А потом я видела кого-то, кто мог быть Мелвином Мэпплом, – тушу, тяжело пыхтевшую впотьмах. Я подсчитала, что из набранных 100 килограммов на груди и животе должна располагаться половина: 50 кило – вполне правдоподобный вес для Шахерезады, и мне верилось в существование возлюбленной, прильнувшей к его сердцу. Я представляла себе идиллию, интимную беседу, зарождение любви там, где ее меньше всего можно ожидать. Шесть лет войны – это больше тысячи и одной ночи.
«Желая стать ангелом, человек уподобляется животному» – все мы знаем эту мысль Паскаля. Мелвин Мэппл добавил свой вариант: желая уподобиться животному, человек становится ангелом. Конечно, рассказ его не был целиком и полностью ангельским, отнюдь. Но сила зримого образа, позволявшего моему корреспонденту претерпевать нестерпимое, невольно вызывала уважение.
На Книжном салоне в Париже среди людей, подходивших ко мне за автографом, была одна очень толстая девушка. Как же повлияло на меня письмо Мелвина, если мне она показалась хрупким созданием в объятиях пылкого Ромео, неотделимого от ее тела!
Дорогая Амели Нотомб,
Меня тронула Ваша реакция. Однако надеюсь, Вы не идеализируете чрезмерно мое положение. Знаете, хоть Обама и стал президентом, война еще не кончилась. Она кончится, только когда противная сторона с этим согласится. И пока мы остаемся здесь, мы в опасности. Конечно, нет больше тех жестоких боев, которые стали причиной моей булимии. Но стоит нам высунуть нос из казармы, как мы превращаемся в мишень, и в наших рядах по-прежнему есть убитые. Нас ведь здесь ненавидят, и, сами понимаете, есть за что.
Жирдяи вроде меня всегда в авангарде. Надо ли объяснять Вам, почему, причина яснее ясного: толстяк – это же самый лучший живой щит. Там, где нормальное тело может заслонить одного человека, мое заслонит двух, а то и трех. Вдобавок мы играем роль громоотвода: для голодающих иракцев наши жиры – форменное глумление, вот нас-то они и хотят истребить в первую голову.
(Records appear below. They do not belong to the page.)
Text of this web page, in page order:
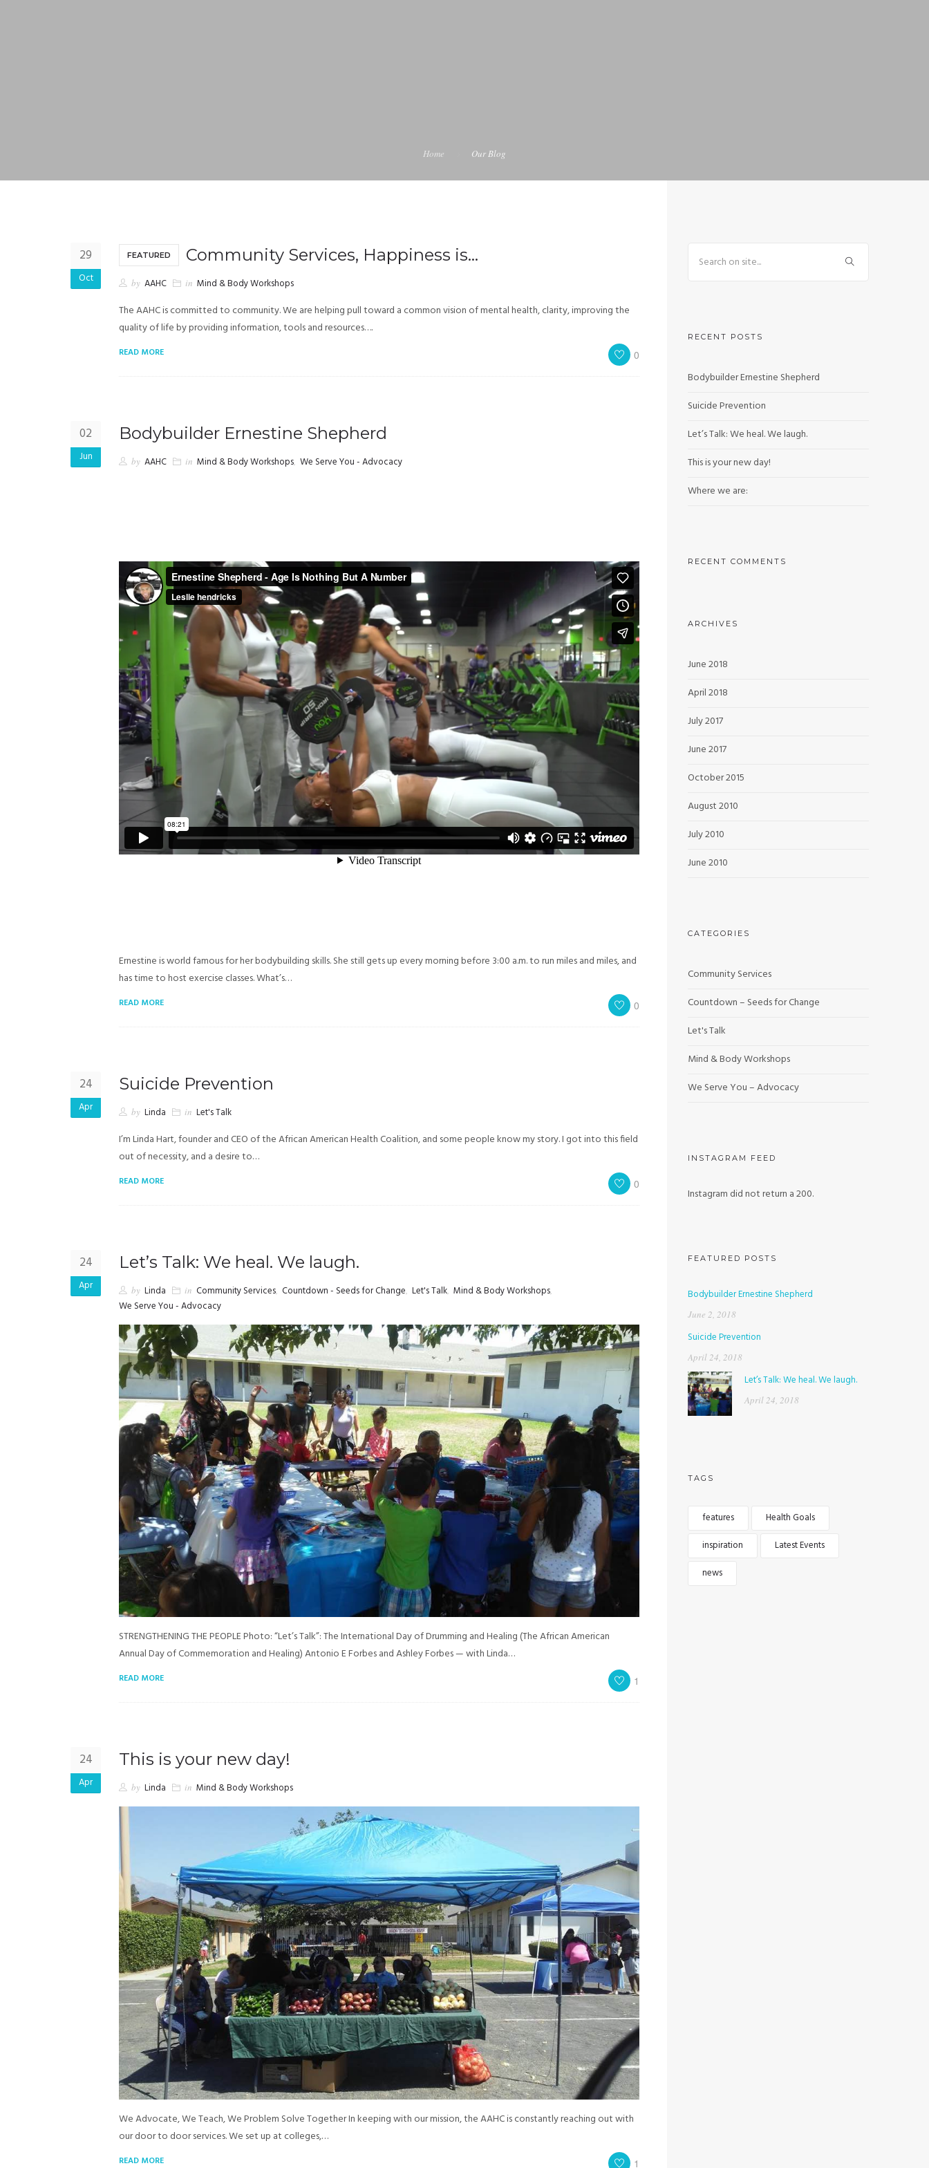
Home Our Blog
29
Oct
FEATURED Community Services, Happiness is…
by AAHC in Mind & Body Workshops
The AAHC is committed to community. We are helping pull toward a common vision of mental health, clarity, improving the
quality of life by providing information, tools and resources….
READ MORE 0
02
Jun
Bodybuilder Ernestine Shepherd
by AAHC in Mind & Body Workshops, We Serve You - Advocacy
Ernestine is world famous for her bodybuilding skills. She still gets up every morning before 3:00 a.m. to run miles and miles, and
has time to host exercise classes. What’s…
READ MORE 0
24
Apr
Suicide Prevention
by Linda in Let's Talk
I’m Linda Hart, founder and CEO of the African American Health Coalition, and some people know my story. I got into this field
out of necessity, and a desire to…
READ MORE 0
24
Apr
Let’s Talk: We heal. We laugh.
by Linda in Community Services, Countdown - Seeds for Change, Let's Talk, Mind & Body Workshops,
We Serve You - Advocacy
STRENGTHENING THE PEOPLE Photo: “Let’s Talk”: The International Day of Drumming and Healing (The African American
Annual Day of Commemoration and Healing) Antonio E Forbes and Ashley Forbes — with Linda…
READ MORE 1
24
Apr
This is your new day!
by Linda in Mind & Body Workshops
We Advocate, We Teach, We Problem Solve Together In keeping with our mission, the AAHC is constantly reaching out with
our door to door services. We set up at colleges,…
READ MORE 1
RECENT POSTS
Bodybuilder Ernestine Shepherd
Suicide Prevention
Let’s Talk: We heal. We laugh.
This is your new day!
Where we are:
RECENT COMMENTS
ARCHIVES
June 2018
April 2018
July 2017
June 2017
October 2015
August 2010
July 2010
June 2010
CATEGORIES
Community Services
Countdown – Seeds for Change
Let's Talk
Mind & Body Workshops
We Serve You – Advocacy
INSTAGRAM FEED
Instagram did not return a 200.
FEATURED POSTS
Bodybuilder Ernestine Shepherd
June 2, 2018
Suicide Prevention
April 24, 2018
Let’s Talk: We heal. We laugh.
April 24, 2018
TAGS
features
Health Goals
inspiration
Latest Events
news

Думается мне, что и американские военачальники хотят того же. Еще и поэтому жирдяи гарантированно останутся здесь до последнего, определенного Обамой дня: чтобы повысить вероятность нашей гибели. Ведь после каждого военного конфликта в США возвращались солдаты с чудовищными недугами, за которые было совестно всей стране. Но патологии эти были из ряда вон выходящими, так что население могло отнести их на счет войны, в которой, что ни говори, многое выше человеческого понимания.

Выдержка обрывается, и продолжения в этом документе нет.